Naphtha: JPN company buys 1H Nov cargo The first half November open-spec naphtha prices on a CFR Japan basis went down. While supply from Russia was expected to decrease going forward, the operation rates of naphtha crackers continued to be capped in Asia. A petrochemical company said that a sense of tight fundamentals was not so strong and density of delivered naphtha was relatively heavy. In the spot talks, Japan's Asahi Kasei Mitsubishi Chemical Ethylene Corp (AMEC) conducted a buy tender for 25,000mt of open-spec naphtha for delivery in the first half of November via a tender closed on Tuesday. On the other hand, demand in Europe was currently firm. Naphtha was being consumed for a gasoline blending. According to a market source, refineries in Europe were producing gasoline for Africa.
Middle distillates: 500ppm GO market weakens with strong sales from Korea The differentials for MR-size cargoes of jet fuel on an FOB Northeast Asia basis unchanged. The Chinese government had announced the third batch of export quotas of oil products, but movements of oil companies to sell cargoes loading in October were slow.
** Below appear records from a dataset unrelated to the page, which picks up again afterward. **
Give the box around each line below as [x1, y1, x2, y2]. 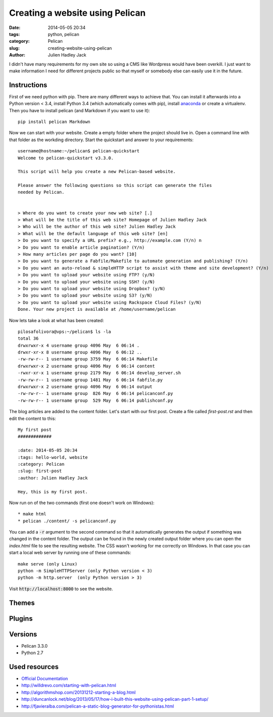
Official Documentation [21, 676, 68, 682]
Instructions [9, 81, 48, 89]
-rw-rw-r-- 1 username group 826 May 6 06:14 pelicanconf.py [18, 391, 173, 396]
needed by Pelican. [18, 189, 65, 195]
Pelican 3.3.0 [21, 643, 48, 649]
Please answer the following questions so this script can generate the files [18, 182, 212, 188]
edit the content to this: [9, 416, 56, 421]
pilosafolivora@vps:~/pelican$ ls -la [18, 329, 111, 334]
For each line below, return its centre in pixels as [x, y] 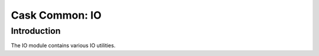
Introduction [36, 31]
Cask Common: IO [56, 15]
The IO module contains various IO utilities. [63, 45]
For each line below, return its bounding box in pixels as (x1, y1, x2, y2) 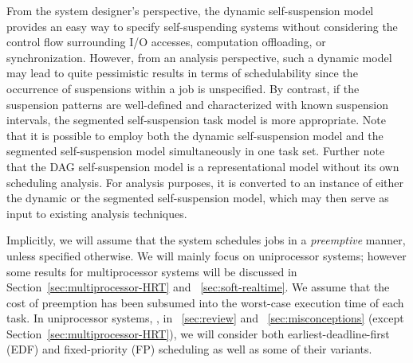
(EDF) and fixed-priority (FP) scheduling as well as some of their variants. (6, 341, 372, 357)
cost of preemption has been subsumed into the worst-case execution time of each (6, 294, 404, 310)
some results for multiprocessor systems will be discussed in (6, 263, 297, 279)
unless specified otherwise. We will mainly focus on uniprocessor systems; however (6, 247, 407, 263)
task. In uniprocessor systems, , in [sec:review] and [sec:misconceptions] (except (6, 310, 404, 326)
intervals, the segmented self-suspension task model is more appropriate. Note (6, 111, 386, 128)
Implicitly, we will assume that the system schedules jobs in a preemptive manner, (6, 232, 406, 248)
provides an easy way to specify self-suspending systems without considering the (6, 18, 398, 34)
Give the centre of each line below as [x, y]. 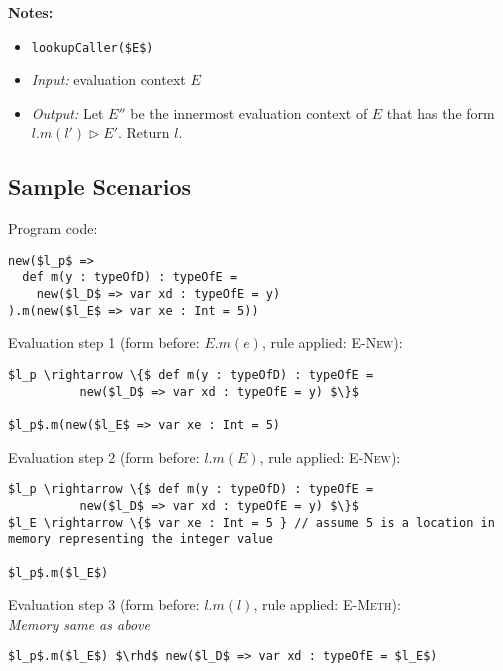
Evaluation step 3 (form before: [104, 604]
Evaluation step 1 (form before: [104, 342]
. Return [144, 132]
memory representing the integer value [140, 539]
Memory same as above [79, 623]
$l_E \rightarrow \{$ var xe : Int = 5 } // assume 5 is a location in [251, 522]
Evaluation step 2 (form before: [104, 456]
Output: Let [67, 112]
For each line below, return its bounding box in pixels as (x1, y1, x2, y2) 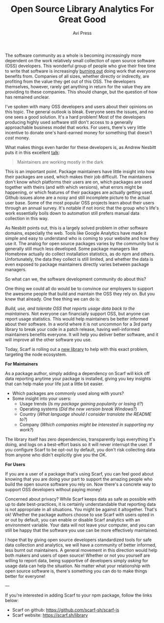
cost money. (5, 135, 30, 141)
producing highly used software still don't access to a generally (5, 119, 133, 125)
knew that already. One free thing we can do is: (5, 296, 100, 302)
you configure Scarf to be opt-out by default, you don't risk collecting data (5, 447, 156, 452)
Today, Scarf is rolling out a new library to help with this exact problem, (5, 346, 148, 352)
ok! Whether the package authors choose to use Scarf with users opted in (5, 511, 154, 518)
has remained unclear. (5, 94, 50, 100)
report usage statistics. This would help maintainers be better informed (5, 316, 148, 322)
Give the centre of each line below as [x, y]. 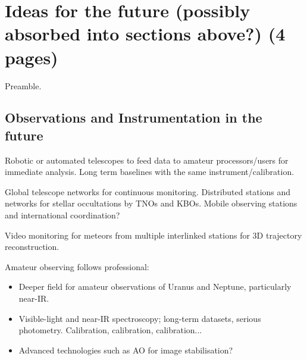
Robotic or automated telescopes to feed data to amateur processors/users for [147, 160]
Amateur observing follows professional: [77, 266]
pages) [32, 57]
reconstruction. [32, 247]
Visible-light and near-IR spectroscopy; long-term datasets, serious [140, 318]
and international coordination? [62, 215]
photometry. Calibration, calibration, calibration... [110, 330]
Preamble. [23, 85]
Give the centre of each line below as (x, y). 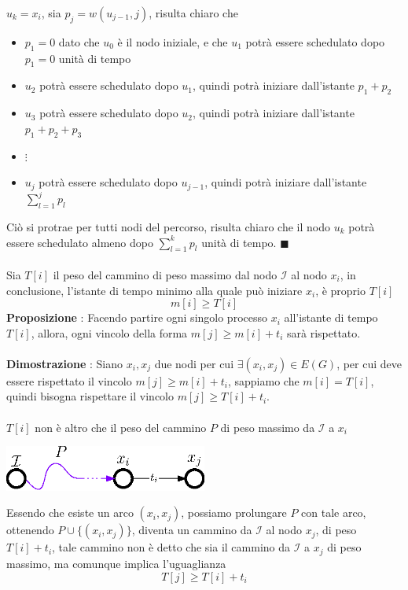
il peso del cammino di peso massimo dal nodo (165, 274)
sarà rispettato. (324, 332)
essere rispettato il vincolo (69, 380)
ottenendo (30, 530)
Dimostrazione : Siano (65, 363)
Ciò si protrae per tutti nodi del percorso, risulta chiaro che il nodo (168, 226)
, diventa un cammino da (192, 530)
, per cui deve (369, 363)
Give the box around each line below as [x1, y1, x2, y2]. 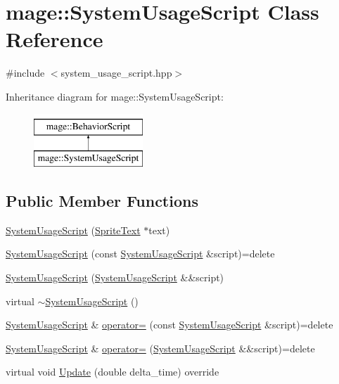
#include [6, 65, 45, 80]
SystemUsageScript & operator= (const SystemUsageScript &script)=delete [6, 317, 333, 332]
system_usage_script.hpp [60, 65, 172, 80]
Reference [6, 25, 103, 53]
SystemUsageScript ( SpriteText [6, 222, 141, 237]
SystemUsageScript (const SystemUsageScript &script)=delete [6, 246, 275, 261]
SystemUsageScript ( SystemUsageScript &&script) [6, 270, 224, 285]
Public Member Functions [6, 190, 198, 212]
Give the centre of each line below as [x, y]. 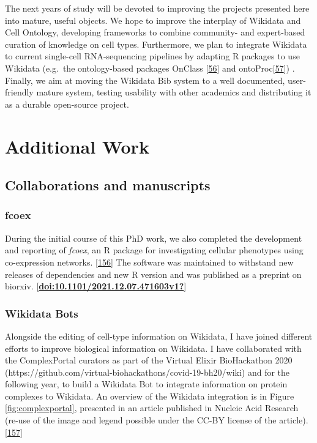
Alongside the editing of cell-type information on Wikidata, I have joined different [159, 336]
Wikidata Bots [42, 313]
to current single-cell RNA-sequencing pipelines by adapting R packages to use [152, 56]
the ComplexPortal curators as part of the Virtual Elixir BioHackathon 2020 [149, 360]
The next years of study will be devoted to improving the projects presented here [157, 8]
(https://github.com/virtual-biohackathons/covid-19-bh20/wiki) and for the [147, 372]
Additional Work [77, 146]
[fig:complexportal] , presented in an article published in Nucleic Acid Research [152, 408]
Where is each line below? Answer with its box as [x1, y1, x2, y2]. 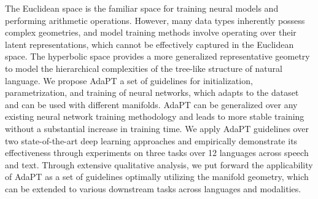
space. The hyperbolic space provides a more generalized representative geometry [5, 50, 310, 63]
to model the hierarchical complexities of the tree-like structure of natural [5, 61, 282, 74]
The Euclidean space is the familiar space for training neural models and [5, 2, 279, 14]
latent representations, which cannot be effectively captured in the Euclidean [5, 37, 294, 50]
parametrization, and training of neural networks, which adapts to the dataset [5, 86, 299, 99]
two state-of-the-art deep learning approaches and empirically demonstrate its [5, 134, 298, 147]
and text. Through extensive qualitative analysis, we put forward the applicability [5, 158, 313, 171]
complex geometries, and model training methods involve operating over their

Some were thinking twice of their plans for the time being as the third batch was smaller than the initial market expectations. The differentials for MR-size cargoes of 0.05% sulfur gasoil on an FOB Northeast Asia basis went down. One sale after another from South Korea caused slack market fundamentals in the region. In Asia, prices for 0.05% sulfur gasoil were higher than jet fuel, so that sellers were focusing on the grade in terms of profitability. S-Oil Co in South Korea sold two MR-size cargoes loading on Oct 22-26 and Oct 27-31 via a tender Meanwhile, GS Caltex had sold an MR-size cargo loading on Oct 26-30.
Fuel oil: Sales from Dangote continue The differential for MR-size cargoes of 0.5% sulfur fuel oil on an FOB South Korea basis unchanged. However, in Asia especially in Singapore, inventories of fuel oil stood high, demand of low-sulfur fuel oil for power generation was expected to decline going forward toward the off-demand season of power. On the other hand, sales in the spot market were witnessed in part due to refinery troubles in the region. The 650.000b/d Dangote refinery in Nigeria conducted a tender to sell 130,000mt of low-sulfur straight run fuel oil (0.5%S) loading on Oct6-8. It was scheduled to close on Sep 19. As reported before, the residue fluid catalytic cracker (RFCC) had stopped operations at its refinery.